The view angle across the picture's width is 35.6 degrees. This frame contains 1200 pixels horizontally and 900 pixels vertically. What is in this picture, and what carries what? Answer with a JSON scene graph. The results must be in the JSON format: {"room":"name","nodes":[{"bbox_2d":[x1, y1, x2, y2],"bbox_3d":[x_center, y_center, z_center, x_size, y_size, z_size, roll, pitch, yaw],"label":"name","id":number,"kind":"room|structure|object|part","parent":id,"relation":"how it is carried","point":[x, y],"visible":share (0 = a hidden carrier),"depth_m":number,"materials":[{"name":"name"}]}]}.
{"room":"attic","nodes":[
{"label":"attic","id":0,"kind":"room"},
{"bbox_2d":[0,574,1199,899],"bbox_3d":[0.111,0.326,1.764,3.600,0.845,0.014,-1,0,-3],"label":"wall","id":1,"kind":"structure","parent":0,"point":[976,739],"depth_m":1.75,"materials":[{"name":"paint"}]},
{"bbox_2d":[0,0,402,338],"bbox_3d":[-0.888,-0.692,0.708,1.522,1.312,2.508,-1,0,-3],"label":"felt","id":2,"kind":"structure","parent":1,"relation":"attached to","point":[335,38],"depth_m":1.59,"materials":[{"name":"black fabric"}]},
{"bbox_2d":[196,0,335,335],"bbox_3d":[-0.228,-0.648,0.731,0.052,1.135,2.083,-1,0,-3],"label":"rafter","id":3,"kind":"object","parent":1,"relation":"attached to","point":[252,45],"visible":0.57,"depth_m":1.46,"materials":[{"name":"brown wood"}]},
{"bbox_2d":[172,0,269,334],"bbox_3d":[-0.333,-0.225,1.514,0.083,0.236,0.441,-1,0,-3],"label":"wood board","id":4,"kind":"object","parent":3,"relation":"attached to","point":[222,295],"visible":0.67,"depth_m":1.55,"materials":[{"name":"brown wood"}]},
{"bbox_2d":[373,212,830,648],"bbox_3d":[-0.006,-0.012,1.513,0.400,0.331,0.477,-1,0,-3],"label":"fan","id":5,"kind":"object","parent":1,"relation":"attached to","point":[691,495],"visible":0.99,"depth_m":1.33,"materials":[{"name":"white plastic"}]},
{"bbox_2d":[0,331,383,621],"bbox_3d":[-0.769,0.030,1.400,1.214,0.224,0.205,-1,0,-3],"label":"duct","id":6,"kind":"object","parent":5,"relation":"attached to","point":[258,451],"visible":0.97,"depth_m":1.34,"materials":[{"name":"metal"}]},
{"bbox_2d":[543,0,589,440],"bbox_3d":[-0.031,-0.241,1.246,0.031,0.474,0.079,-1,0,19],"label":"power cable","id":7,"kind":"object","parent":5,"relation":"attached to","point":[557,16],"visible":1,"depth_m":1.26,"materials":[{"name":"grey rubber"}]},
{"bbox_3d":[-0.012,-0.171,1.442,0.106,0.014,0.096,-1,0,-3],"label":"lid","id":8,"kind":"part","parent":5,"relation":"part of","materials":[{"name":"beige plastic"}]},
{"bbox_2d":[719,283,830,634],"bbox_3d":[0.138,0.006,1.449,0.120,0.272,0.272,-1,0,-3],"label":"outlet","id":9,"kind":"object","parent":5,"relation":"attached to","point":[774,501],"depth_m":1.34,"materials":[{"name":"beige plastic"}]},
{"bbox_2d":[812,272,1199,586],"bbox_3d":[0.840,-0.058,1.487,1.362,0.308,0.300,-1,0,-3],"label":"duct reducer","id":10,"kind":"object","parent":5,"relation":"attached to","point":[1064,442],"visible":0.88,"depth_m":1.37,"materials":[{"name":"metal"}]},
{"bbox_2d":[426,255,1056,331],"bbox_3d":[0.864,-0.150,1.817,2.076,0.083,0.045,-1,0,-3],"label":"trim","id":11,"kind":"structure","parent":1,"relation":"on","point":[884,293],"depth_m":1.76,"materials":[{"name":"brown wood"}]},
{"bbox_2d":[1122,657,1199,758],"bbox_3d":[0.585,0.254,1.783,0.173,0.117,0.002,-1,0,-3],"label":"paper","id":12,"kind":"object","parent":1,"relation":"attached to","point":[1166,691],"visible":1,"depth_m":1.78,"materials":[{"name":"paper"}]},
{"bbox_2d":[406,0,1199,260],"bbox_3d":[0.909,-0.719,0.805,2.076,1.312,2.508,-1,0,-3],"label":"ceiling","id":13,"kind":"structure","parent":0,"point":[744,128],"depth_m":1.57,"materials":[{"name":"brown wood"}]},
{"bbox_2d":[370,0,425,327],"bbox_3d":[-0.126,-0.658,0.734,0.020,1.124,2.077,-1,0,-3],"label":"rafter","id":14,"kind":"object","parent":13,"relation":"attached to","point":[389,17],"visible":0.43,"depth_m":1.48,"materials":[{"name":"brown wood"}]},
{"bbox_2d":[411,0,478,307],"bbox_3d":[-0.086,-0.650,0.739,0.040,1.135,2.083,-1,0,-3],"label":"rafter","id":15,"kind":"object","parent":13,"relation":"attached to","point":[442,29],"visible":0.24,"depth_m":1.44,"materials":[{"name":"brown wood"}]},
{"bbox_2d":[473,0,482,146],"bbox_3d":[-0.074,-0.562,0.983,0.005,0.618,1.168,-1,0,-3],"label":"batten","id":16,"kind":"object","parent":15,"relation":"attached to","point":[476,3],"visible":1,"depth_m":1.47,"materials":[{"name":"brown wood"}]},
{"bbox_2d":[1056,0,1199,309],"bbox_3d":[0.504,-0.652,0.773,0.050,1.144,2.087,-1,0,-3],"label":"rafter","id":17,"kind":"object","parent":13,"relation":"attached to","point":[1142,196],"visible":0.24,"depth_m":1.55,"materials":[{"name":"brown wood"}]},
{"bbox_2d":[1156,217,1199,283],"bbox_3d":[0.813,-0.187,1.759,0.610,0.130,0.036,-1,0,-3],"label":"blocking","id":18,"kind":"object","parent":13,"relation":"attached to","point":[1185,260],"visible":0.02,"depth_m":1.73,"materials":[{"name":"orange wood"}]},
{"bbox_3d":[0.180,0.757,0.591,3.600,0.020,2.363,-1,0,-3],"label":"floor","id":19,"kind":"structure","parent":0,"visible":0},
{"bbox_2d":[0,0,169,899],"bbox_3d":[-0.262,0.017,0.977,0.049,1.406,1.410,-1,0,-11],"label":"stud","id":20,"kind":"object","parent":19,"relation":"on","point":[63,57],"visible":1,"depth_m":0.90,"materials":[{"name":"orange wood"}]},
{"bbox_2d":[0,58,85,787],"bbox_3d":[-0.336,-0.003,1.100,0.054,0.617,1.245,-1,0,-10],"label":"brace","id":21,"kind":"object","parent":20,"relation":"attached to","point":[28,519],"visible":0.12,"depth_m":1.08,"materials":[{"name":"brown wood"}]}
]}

→ **ACTION ITEM**
Your response should be each line that includes the word "metal", copied from the records.

→ **EXERCISE RESPONSE**
{"bbox_2d":[0,331,383,621],"bbox_3d":[-0.769,0.030,1.400,1.214,0.224,0.205,-1,0,-3],"label":"duct","id":6,"kind":"object","parent":5,"relation":"attached to","point":[258,451],"visible":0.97,"depth_m":1.34,"materials":[{"name":"metal"}]},
{"bbox_2d":[812,272,1199,586],"bbox_3d":[0.840,-0.058,1.487,1.362,0.308,0.300,-1,0,-3],"label":"duct reducer","id":10,"kind":"object","parent":5,"relation":"attached to","point":[1064,442],"visible":0.88,"depth_m":1.37,"materials":[{"name":"metal"}]},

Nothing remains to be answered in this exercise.